Conclusions and Relevance  The FIT has high overall diagnostic accuracy for CRC but moderate accuracy for AN in patients at above-average personal or familial risk. Heterogeneity and wide confidence intervals limit the trustworthiness of our findings.

Introduction

Quiz Ref IDColorectal cancer (CRC) is the third most common type of cancer in men and the second most common in women worldwide.1 Early detection of CRC through widely applied screening programs has proven to be effective in reduction of cancer-related mortality. Guidelines for average-risk populations support use of several screening modalities, including colonoscopy, fecal occult blood tests or computed tomography colonography. However, recommendations for increased-risk individuals are more aggressive and support only use of colonoscopy. Such a strategy is associated with higher cost, lower adherence, and higher risk for rare, but serious, complications.2-6

It has recently been suggested that fecal immunochemical testing (FIT) could be used for population-based screening owing to its high accuracy and adherence.7-9 Previous systematic reviews and meta-analyses have assessed the performance of FIT in average-risk populations.10,11 However, the potential role of FIT for screening of individuals at increased risk for CRC has not yet been fully elucidated. We conducted a systematic review and meta-analysis to explore the diagnostic accuracy of FIT for CRC or advanced neoplasia (AN) in asymptomatic individuals with a familial or personal history of CRC.

Methods

This review was based on a prespecified protocol registered with PROSPERO 2016 (CRD42016037924) and is reported in accordance with the Preferred Reporting Items for Systematic reviews and Meta-Analyses (PRISMA) statement.12

Study Eligibility Criteria

We included studies that reported the diagnostic accuracy of FIT for CRC or advanced neoplasia (CRC, or adenomas ≥10 mm or with ≥25% villous component and/or high-grade dysplasia) in asymptomatic adults with family history of CRC or personal history of CRC or advanced adenomas and used colonoscopy or follow-up as the reference standard. We excluded studies with symptomatic patients or patients with inflammatory bowel disease, hereditary nonpolyposis colorectal cancer, familial adenomatous polyposis, or studies for which 2 × 2 diagnostic tables could not be inferred.

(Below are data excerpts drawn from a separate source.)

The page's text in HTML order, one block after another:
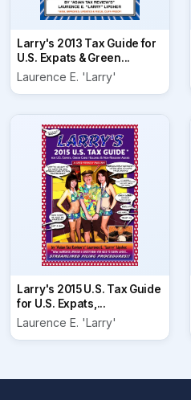
Larry's 2013 Tax Guide for
U.S. Expats & Green...
Laurence E. 'Larry'
Larry's 2015 U.S. Tax Guide
for U.S. Expats,...
Laurence E. 'Larry'
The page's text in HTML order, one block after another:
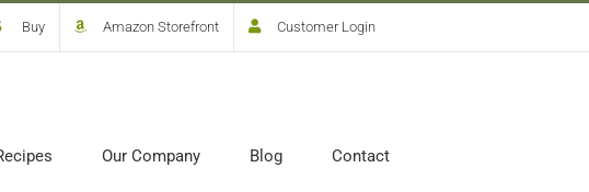
Buy Amazon Storefront Customer Login
Our Company Blog Contact
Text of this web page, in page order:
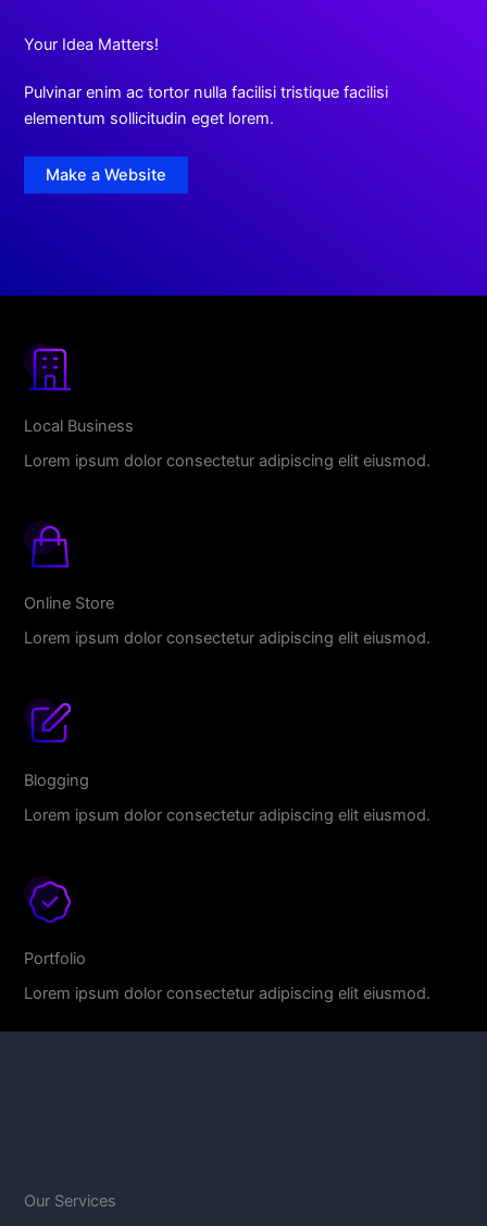
Your Idea Matters!
Pulvinar enim ac tortor nulla facilisi tristique facilisi
elementum sollicitudin eget lorem.
Make a Website
Local Business
Lorem ipsum dolor consectetur adipiscing elit eiusmod.
Online Store
Lorem ipsum dolor consectetur adipiscing elit eiusmod.
Blogging
Lorem ipsum dolor consectetur adipiscing elit eiusmod.
Portfolio
Lorem ipsum dolor consectetur adipiscing elit eiusmod.
Our Services
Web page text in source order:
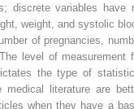
discrete variables have
weight, and systolic
of pregnancies,
level of measurement
the type of
literature are
when they have a
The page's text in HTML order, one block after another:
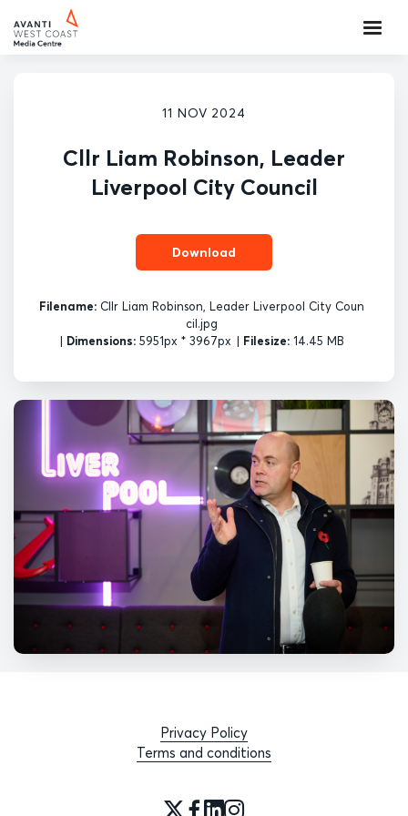
11 NOV 2024
Cllr Liam Robinson, Leader
Liverpool City Council
Download
Filename: Cllr Liam Robinson, Leader Liverpool City Coun
cil.jpg
| Dimensions: 5951px * 3967px | Filesize: 14.45 MB
Privacy Policy
Terms and conditions

Identification and Selection of Studies

We conducted a comprehensive search of several electronic databases, including MEDLINE via PubMed, EMBASE via Ovid, Database of Abstracts of Reviews of Effects, Health Technology Assessment Database, and the Cochrane Library, without imposing any date or language restrictions. We also searched trial registries and abstracts from relevant scientific meetings, as well as scanned websites of companies manufacturing FITs. Finally, we checked reference lists of primary studies included, relevant systematic reviews and meta-analyses, and pertinent guidelines. The last search was performed in August 2016 (eFigure 1 in the Supplement).

Two authors (A.K. and P.P.) independently reviewed and screened titles and abstracts of articles retrieved and determined final eligibility through examination of full texts. Any disagreement was resolved through discussion or by consulting a third author (A.T.).

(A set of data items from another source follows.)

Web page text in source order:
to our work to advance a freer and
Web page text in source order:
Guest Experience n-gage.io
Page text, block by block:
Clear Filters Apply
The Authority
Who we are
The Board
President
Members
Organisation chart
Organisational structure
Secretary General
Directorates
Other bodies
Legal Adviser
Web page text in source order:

Data Extraction and Quality Assessment

Two authors (A.K. and P.P.) independently extracted data from each included study, using Systematic Review Data Repository.13 For studies presenting results for multiple FIT thresholds, we extracted all data to maximize the yield of information. We converted units for FIT cutoff thresholds to micrograms of hemoglobin (Hb) per gram of feces.14 Two authors (A.K. and P.P.) independently evaluated the quality of included studies using the Quality Assessment of Diagnostic Accuracy Studies (QUADAS)-2 tool.15 Discrepancies were resolved by consensus.

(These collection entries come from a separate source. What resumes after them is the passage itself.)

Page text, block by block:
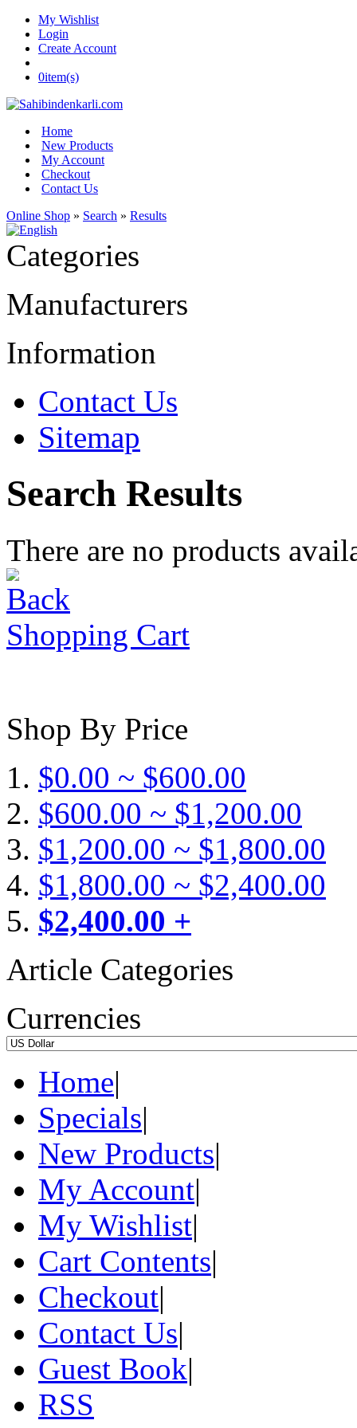
My Wishlist
Login
Create Account
0item(s)
Home
New Products
My Account
Checkout
Contact Us
Online Shop » Search » Results
Categories
Manufacturers
Information
Contact Us
Sitemap
Search Results
There are no products
Shopping Cart
Shop By Price
$0.00 ~ $600.00
$600.00 ~ $1,200.00
$1,200.00 ~ $1,800.00
$1,800.00 ~ $2,400.00
$2,400.00 +
Article Categories
Currencies
Home|
Specials|
New Products|
My Account|
My Wishlist|
Cart Contents|
Checkout|
Contact Us|
Guest Book|
RSS

Assessment of Quality of Body of Evidence

We assessed the quality of evidence by means of Grading of Recommendations Assessment, Development and Evaluation (GRADE).16-20 Two authors (A.K. and P.P.) independently assessed risk of bias, inconsistency, indirectness, imprecision, and publication bias. Overall quality was deemed very low, low, moderate, or high using GRADEpro version 3.6 (GRADEpro GDT).

Data Synthesis

For each study we recalculated the sensitivity and specificity with 95% CIs from the true-positive (TP), false-positive (FP), false-negative (FN), and true-negative (TN) results, using Review Manager 5.3 (Cochrane Community). Statistical analysis was performed with Stata software version 13.0 (Stata Corporation), using metandi and midas modules. We fitted hierarchical logistic regression models when 4 or more studies were available.21-24

In our main analysis, for studies presenting results at multiple FIT thresholds, we used data for the lowest cutoff and the minimum number of samples available. For studies using multiple-sample FIT, positivity was rated based on the highest amount of fecal Hb measured in patient samples. We synthesized data regardless of the FIT cutoff used.

We also conducted a series of prespecified subgroup analyses, based on type of FIT (qualitative or quantitative), number of samples (1, 2, or 3), or FIT cutoff used. We explored the diagnostic accuracy at 3 different FIT thresholds (<15 μg Hb/g, 15 to 25 μg Hb/g, >25 μg Hb/g feces) based on existing practice and to maximize sensitivity for an increased-risk population.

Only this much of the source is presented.